Your answer must be an exact copy of the data, without any pictures.

### Stored dataset items:
————
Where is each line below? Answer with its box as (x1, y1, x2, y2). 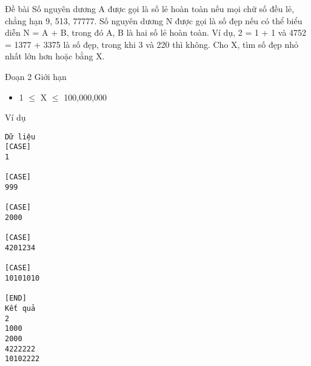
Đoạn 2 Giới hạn (5, 70, 67, 82)
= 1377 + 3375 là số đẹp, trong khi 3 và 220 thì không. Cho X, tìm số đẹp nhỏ (5, 38, 298, 50)
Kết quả (5, 304, 36, 313)
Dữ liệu (5, 132, 36, 141)
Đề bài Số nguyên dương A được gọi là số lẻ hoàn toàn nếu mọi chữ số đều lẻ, (5, 2, 295, 15)
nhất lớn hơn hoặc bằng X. (5, 50, 105, 62)
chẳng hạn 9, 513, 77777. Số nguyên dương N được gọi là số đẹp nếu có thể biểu (5, 14, 303, 27)
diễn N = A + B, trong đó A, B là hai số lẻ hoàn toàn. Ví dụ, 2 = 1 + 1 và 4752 (5, 26, 307, 39)
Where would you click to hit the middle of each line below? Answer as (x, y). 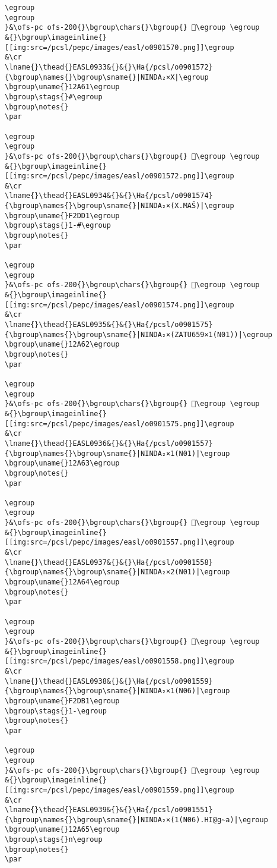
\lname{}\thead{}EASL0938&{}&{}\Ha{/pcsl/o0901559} (109, 681)
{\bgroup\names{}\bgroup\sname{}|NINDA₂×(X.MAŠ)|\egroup (120, 206)
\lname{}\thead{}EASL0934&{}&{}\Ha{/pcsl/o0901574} (109, 196)
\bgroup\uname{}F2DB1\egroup (62, 701)
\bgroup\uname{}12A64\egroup (62, 582)
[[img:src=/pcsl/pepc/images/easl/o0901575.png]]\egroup (120, 424)
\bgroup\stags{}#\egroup (54, 97)
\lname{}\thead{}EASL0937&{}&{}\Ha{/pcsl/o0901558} (109, 562)
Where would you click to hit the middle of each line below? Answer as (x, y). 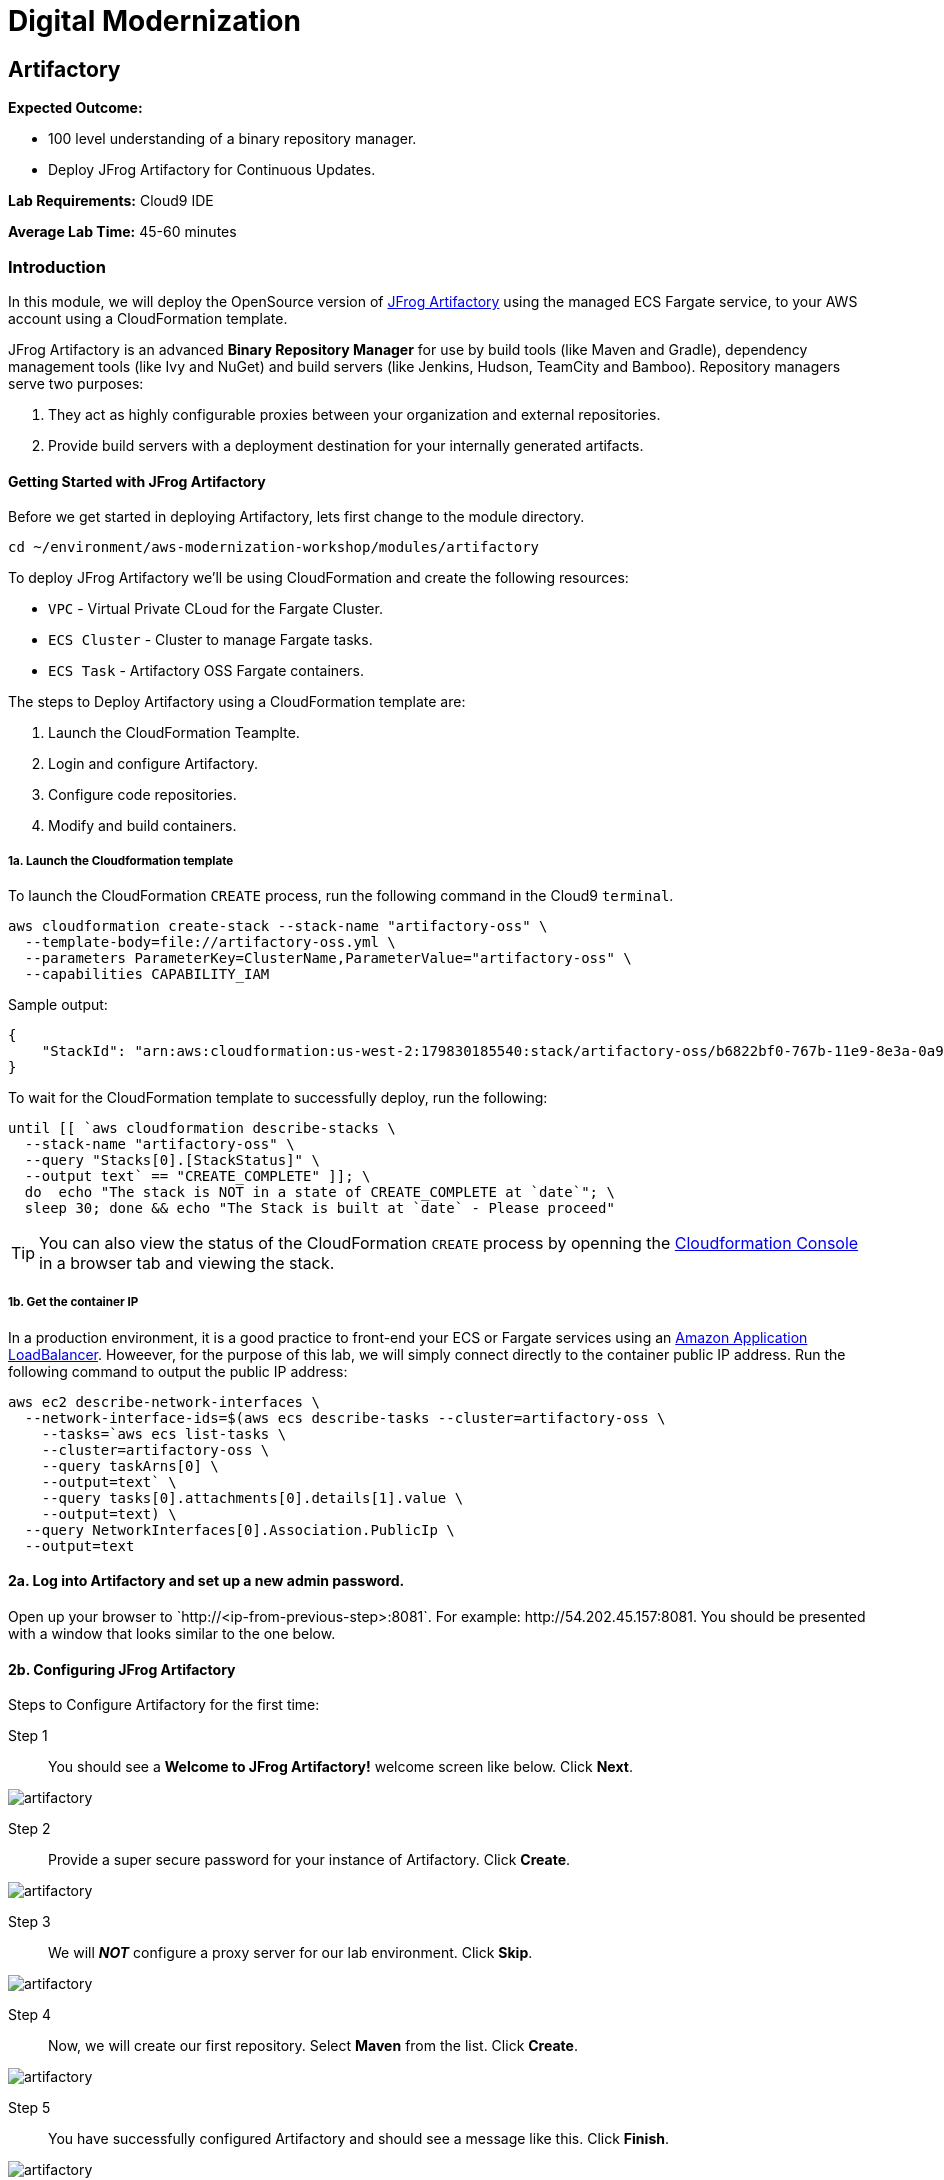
————
### Reply:
Where is each line below? Answer with its box as (x1, y1, x2, y2). 
Đoạn 2 Giới hạn (5, 70, 67, 82)
= 1377 + 3375 là số đẹp, trong khi 3 và 220 thì không. Cho X, tìm số đẹp nhỏ (5, 38, 298, 50)
Kết quả (5, 304, 36, 313)
Dữ liệu (5, 132, 36, 141)
Đề bài Số nguyên dương A được gọi là số lẻ hoàn toàn nếu mọi chữ số đều lẻ, (5, 2, 295, 15)
nhất lớn hơn hoặc bằng X. (5, 50, 105, 62)
chẳng hạn 9, 513, 77777. Số nguyên dương N được gọi là số đẹp nếu có thể biểu (5, 14, 303, 27)
diễn N = A + B, trong đó A, B là hai số lẻ hoàn toàn. Ví dụ, 2 = 1 + 1 và 4752 (5, 26, 307, 39)
Where would you click to hit the middle of each line below? Answer as (x, y). 
\lname{}\thead{}EASL0938&{}&{}\Ha{/pcsl/o0901559} (109, 681)
{\bgroup\names{}\bgroup\sname{}|NINDA₂×(X.MAŠ)|\egroup (120, 206)
\lname{}\thead{}EASL0934&{}&{}\Ha{/pcsl/o0901574} (109, 196)
\bgroup\uname{}F2DB1\egroup (62, 701)
\bgroup\uname{}12A64\egroup (62, 582)
[[img:src=/pcsl/pepc/images/easl/o0901575.png]]\egroup (120, 424)
\bgroup\stags{}#\egroup (54, 97)
\lname{}\thead{}EASL0937&{}&{}\Ha{/pcsl/o0901558} (109, 562)
Where would you click to hit the middle of each line below? Answer as (x, y). 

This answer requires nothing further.